(Goal of the exercise) Count every line below that contains "wall", then state the total with no other output.

Stored records:

Start of Block

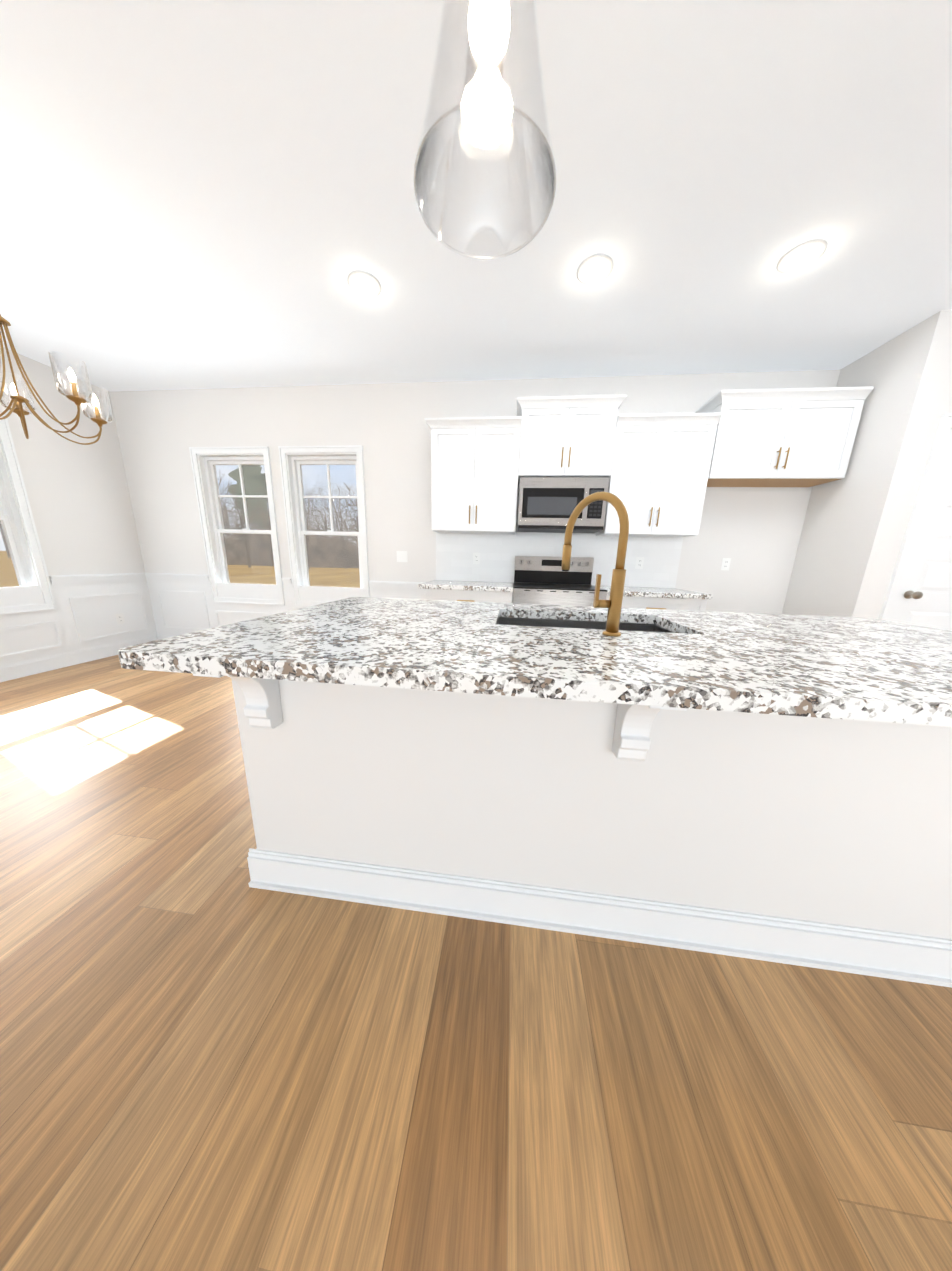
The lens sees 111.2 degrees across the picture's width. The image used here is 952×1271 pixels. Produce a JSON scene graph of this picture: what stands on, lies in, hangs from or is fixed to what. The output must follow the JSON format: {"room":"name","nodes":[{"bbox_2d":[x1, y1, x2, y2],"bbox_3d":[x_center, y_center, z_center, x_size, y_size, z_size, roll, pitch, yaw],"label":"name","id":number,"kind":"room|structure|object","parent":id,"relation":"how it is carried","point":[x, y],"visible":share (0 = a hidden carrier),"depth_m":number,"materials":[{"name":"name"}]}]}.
{"room":"kitchen","nodes":[
{"label":"kitchen","id":0,"kind":"room"},
{"bbox_2d":[0,346,144,574],"bbox_3d":[-4.471,-0.361,-0.756,0.140,3.043,9.200,3,13,6],"label":"wall","id":1,"kind":"structure","parent":0,"point":[80,505],"depth_m":3.18,"materials":[{"name":"white paint"}]},
{"bbox_2d":[0,413,56,614],"bbox_3d":[-4.088,-0.955,2.491,0.160,1.643,0.891,3,13,6],"label":"window","id":2,"kind":"structure","parent":1,"relation":"in","point":[22,537],"depth_m":2.86,"materials":[{"name":"white wood"}]},
{"bbox_2d":[0,634,157,681],"bbox_3d":[-4.428,1.059,-0.438,0.026,0.135,9.200,3,13,6],"label":"baseboard","id":3,"kind":"structure","parent":1,"relation":"attached to","point":[12,671],"depth_m":3.17,"materials":[{"name":"white wood"}]},
{"bbox_2d":[115,613,124,623],"bbox_3d":[-3.948,-0.184,3.615,0.004,0.115,0.070,3,13,6],"label":"outlet","id":4,"kind":"object","parent":1,"relation":"attached to","point":[120,618],"visible":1,"depth_m":3.61,"materials":[{"name":"white plastic"}]},
{"bbox_2d":[0,573,424,665],"bbox_3d":[-2.689,0.788,-0.702,3.508,0.875,9.200,3,13,6],"label":"wainscoting","id":5,"kind":"structure","parent":1,"relation":"attached to","point":[83,615],"depth_m":3.58,"materials":[{"name":"white wood"}]},
{"bbox_2d":[109,369,840,613],"bbox_3d":[1.369,-1.116,3.212,10.838,3.043,0.140,3,13,6],"label":"wall","id":6,"kind":"structure","parent":0,"point":[753,534],"depth_m":3.23,"materials":[{"name":"white paint"}]},
{"bbox_2d":[157,634,177,639],"bbox_3d":[-2.166,0.138,3.823,3.478,0.135,0.027,3,13,6],"label":"baseboard","id":7,"kind":"structure","parent":6,"relation":"attached to","point":[159,636],"depth_m":3.99,"materials":[{"name":"white wood"}]},
{"bbox_2d":[189,446,284,605],"bbox_3d":[-2.596,-1.180,3.647,0.891,1.643,0.160,3,13,6],"label":"window","id":8,"kind":"structure","parent":6,"relation":"in","point":[205,461],"depth_m":3.61,"materials":[{"name":"white wood"}]},
{"bbox_2d":[278,445,369,606],"bbox_3d":[-1.590,-1.128,3.542,0.891,1.643,0.160,3,13,6],"label":"window","id":9,"kind":"structure","parent":6,"relation":"in","point":[293,459],"depth_m":3.49,"materials":[{"name":"white wood"}]},
{"bbox_2d":[397,551,407,561],"bbox_3d":[-0.784,-0.836,3.448,0.116,0.115,0.007,3,13,6],"label":"outlet","id":10,"kind":"object","parent":6,"relation":"attached to","point":[401,556],"visible":1,"depth_m":3.45,"materials":[{"name":"white plastic"}]},
{"bbox_2d":[430,414,521,537],"bbox_3d":[0.002,-1.444,3.053,0.779,0.915,0.328,3,13,6],"label":"upper cabinet","id":11,"kind":"object","parent":6,"relation":"attached to","point":[476,463],"depth_m":2.90,"materials":[{"name":"white wood"}]},
{"bbox_2d":[473,553,479,563],"bbox_3d":[0.006,-0.794,3.361,0.070,0.115,0.004,3,13,6],"label":"outlet","id":12,"kind":"object","parent":6,"relation":"attached to","point":[476,558],"visible":1,"depth_m":3.36,"materials":[{"name":"white plastic"}]},
{"bbox_2d":[435,483,692,588],"bbox_3d":[0.781,-0.994,3.232,2.406,0.954,0.006,3,13,6],"label":"backsplash","id":13,"kind":"structure","parent":6,"relation":"attached to","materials":[{"name":"tile"}]},
{"bbox_2d":[518,395,621,485],"bbox_3d":[0.786,-1.700,2.904,0.778,0.585,0.328,3,13,6],"label":"upper cabinet","id":14,"kind":"object","parent":6,"relation":"attached to","point":[563,436],"depth_m":2.74,"materials":[{"name":"white wood"}]},
{"bbox_2d":[517,477,609,532],"bbox_3d":[0.762,-1.175,2.979,0.739,0.416,0.402,3,13,6],"label":"over-the-range microwave","id":15,"kind":"object","parent":14,"relation":"attached to","point":[548,504],"visible":0.88,"depth_m":2.80,"materials":[{"name":"silver metal"}]},
{"bbox_2d":[635,557,643,568],"bbox_3d":[1.605,-0.711,3.193,0.070,0.115,0.004,3,13,6],"label":"outlet","id":16,"kind":"object","parent":6,"relation":"attached to","point":[639,562],"visible":1,"depth_m":3.19,"materials":[{"name":"white plastic"}]},
{"bbox_2d":[594,422,717,537],"bbox_3d":[1.552,-1.336,2.898,0.780,0.859,0.328,3,13,6],"label":"upper cabinet","id":17,"kind":"object","parent":6,"relation":"attached to","point":[662,471],"depth_m":2.74,"materials":[{"name":"white wood"}]},
{"bbox_2d":[721,558,730,569],"bbox_3d":[2.391,-0.682,3.115,0.070,0.115,0.004,3,13,6],"label":"outlet","id":18,"kind":"object","parent":6,"relation":"attached to","point":[725,563],"visible":1,"depth_m":3.11,"materials":[{"name":"white plastic"}]},
{"bbox_2d":[698,386,873,486],"bbox_3d":[2.456,-1.612,2.729,1.008,0.617,0.328,3,13,6],"label":"upper cabinet","id":19,"kind":"object","parent":6,"relation":"attached to","point":[798,437],"depth_m":2.58,"materials":[{"name":"white wood"}]},
{"bbox_2d":[0,655,951,1270],"bbox_3d":[0.800,1.425,-0.964,10.838,0.060,9.480,3,13,6],"label":"floor","id":20,"kind":"structure","parent":0,"point":[210,1059],"depth_m":0.73,"materials":[{"name":"brown wood"}]},
{"bbox_2d":[422,590,512,602],"bbox_3d":[-0.059,-0.040,3.228,0.803,0.865,0.623,3,13,6],"label":"base cabinet","id":21,"kind":"object","parent":20,"relation":"on","point":[447,595],"depth_m":2.84,"materials":[{"name":"white wood"}]},
{"bbox_2d":[418,578,513,593],"bbox_3d":[-0.059,-0.480,3.115,0.827,0.040,0.648,3,13,6],"label":"countertop","id":22,"kind":"structure","parent":21,"relation":"on","point":[440,583],"depth_m":2.83,"materials":[{"name":"white stone"}]},
{"bbox_2d":[513,556,606,606],"bbox_3d":[0.720,-0.141,3.060,0.766,1.177,0.681,3,13,6],"label":"range","id":23,"kind":"object","parent":20,"relation":"on","point":[533,573],"visible":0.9,"depth_m":3.19,"materials":[{"name":"silver metal"}]},
{"bbox_2d":[203,676,951,987],"bbox_3d":[0.524,0.431,1.251,2.526,0.866,1.051,3,13,6],"label":"kitchen island","id":24,"kind":"object","parent":20,"relation":"on","point":[776,788],"depth_m":0.94,"materials":[{"name":"white paint"}]},
{"bbox_2d":[118,612,951,727],"bbox_3d":[0.489,0.061,0.837,2.550,0.039,0.520,3,13,6],"label":"island countertop","id":25,"kind":"structure","parent":24,"relation":"on","point":[852,681],"depth_m":0.71,"materials":[{"name":"white stone"}]},
{"bbox_2d":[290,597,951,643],"bbox_3d":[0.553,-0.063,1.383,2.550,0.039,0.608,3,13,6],"label":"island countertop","id":26,"kind":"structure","parent":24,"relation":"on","point":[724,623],"depth_m":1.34,"materials":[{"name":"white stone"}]},
{"bbox_2d":[498,612,677,631],"bbox_3d":[0.427,0.064,1.314,0.699,0.208,0.402,3,13,6],"label":"sink","id":27,"kind":"object","parent":26,"relation":"in","point":[507,617],"depth_m":1.48,"materials":[{"name":"grey metal"}]},
{"bbox_2d":[606,598,709,610],"bbox_3d":[1.498,0.040,3.065,0.792,0.865,0.623,3,13,6],"label":"base cabinet","id":28,"kind":"object","parent":20,"relation":"on","point":[692,604],"depth_m":2.67,"materials":[{"name":"white wood"}]},
{"bbox_2d":[600,586,712,598],"bbox_3d":[1.517,-0.398,2.950,0.812,0.040,0.648,3,13,6],"label":"countertop","id":29,"kind":"structure","parent":28,"relation":"on","point":[629,591],"depth_m":2.67,"materials":[{"name":"white stone"}]},
{"bbox_2d":[0,0,951,390],"bbox_3d":[0.879,-1.422,-1.621,10.838,0.300,9.480,3,13,6],"label":"ceiling","id":30,"kind":"structure","parent":0,"point":[200,194],"depth_m":1.48,"materials":[{"name":"white paint"}]},
{"bbox_2d":[0,314,112,444],"bbox_3d":[-2.397,-1.597,1.663,0.694,1.009,0.704,3,13,6],"label":"chandelier","id":31,"kind":"object","parent":30,"relation":"hanging from","point":[77,398],"visible":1,"depth_m":1.75,"materials":[{"name":"gold metal"}]},
{"bbox_2d":[347,270,380,297],"bbox_3d":[-0.680,-2.138,1.987,0.196,0.009,0.196,3,13,6],"label":"recessed light","id":32,"kind":"object","parent":30,"relation":"in","point":[364,283],"visible":1,"depth_m":1.98,"materials":[{"name":"white"}]},
{"bbox_2d":[413,0,556,259],"bbox_3d":[0.028,-1.212,0.398,0.223,1.061,0.223,3,13,6],"label":"pendant light","id":33,"kind":"object","parent":30,"relation":"hanging from","point":[489,35],"visible":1,"depth_m":0.44,"materials":[{"name":"clear glass"}]},
{"bbox_2d":[577,254,612,284],"bbox_3d":[0.672,-2.068,1.845,0.196,0.009,0.196,3,13,6],"label":"recessed light","id":34,"kind":"object","parent":30,"relation":"in","point":[595,269],"visible":1,"depth_m":1.84,"materials":[{"name":"white"}]},
{"bbox_2d":[776,239,827,272],"bbox_3d":[1.730,-2.013,1.735,0.196,0.009,0.196,3,13,6],"label":"recessed light","id":35,"kind":"object","parent":30,"relation":"in","point":[802,255],"visible":1,"depth_m":1.72,"materials":[{"name":"white"}]},
{"bbox_2d":[782,324,917,615],"bbox_3d":[3.014,-0.808,2.741,0.120,2.743,0.533,3,13,6],"label":"wall","id":36,"kind":"structure","parent":0,"point":[833,520],"depth_m":2.59,"materials":[{"name":"white paint"}]},
{"bbox_2d":[836,310,951,618],"bbox_3d":[3.499,-0.709,2.370,1.170,2.743,0.120,3,13,6],"label":"wall","id":37,"kind":"structure","parent":0,"point":[923,402],"depth_m":2.28,"materials":[{"name":"white paint"}]},
{"bbox_2d":[879,413,951,620],"bbox_3d":[3.532,-0.416,2.422,0.886,2.152,0.142,3,13,6],"label":"door frame","id":38,"kind":"structure","parent":37,"relation":"attached to","point":[944,428],"depth_m":2.30,"materials":[{"name":"white wood"}]},
{"bbox_2d":[890,429,951,630],"bbox_3d":[3.528,-0.369,2.375,0.729,2.057,0.108,3,13,6],"label":"pantry door","id":39,"kind":"structure","parent":37,"relation":"in","point":[924,598],"depth_m":2.39,"materials":[{"name":"white wood"}]},
{"label":"outside","id":40,"kind":"structure","parent":0,"visible":0},
{"bbox_2d":[0,551,359,587],"bbox_3d":[7.853,-13.294,66.084,440.000,0.500,380.000,3,13,6],"label":"ground","id":41,"kind":"structure","parent":40,"point":[236,576],"depth_m":22.33,"materials":[{"name":"brown soil"}]},
{"bbox_2d":[0,465,358,568],"bbox_3d":[-31.735,-24.422,56.650,117.824,28.711,79.313,3,13,6],"label":"trees","id":42,"kind":"object","parent":41,"relation":"on","point":[267,541],"depth_m":41.20,"materials":[{"name":"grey plant"}]}
]}

End of Block

(Solution to this exercise) 4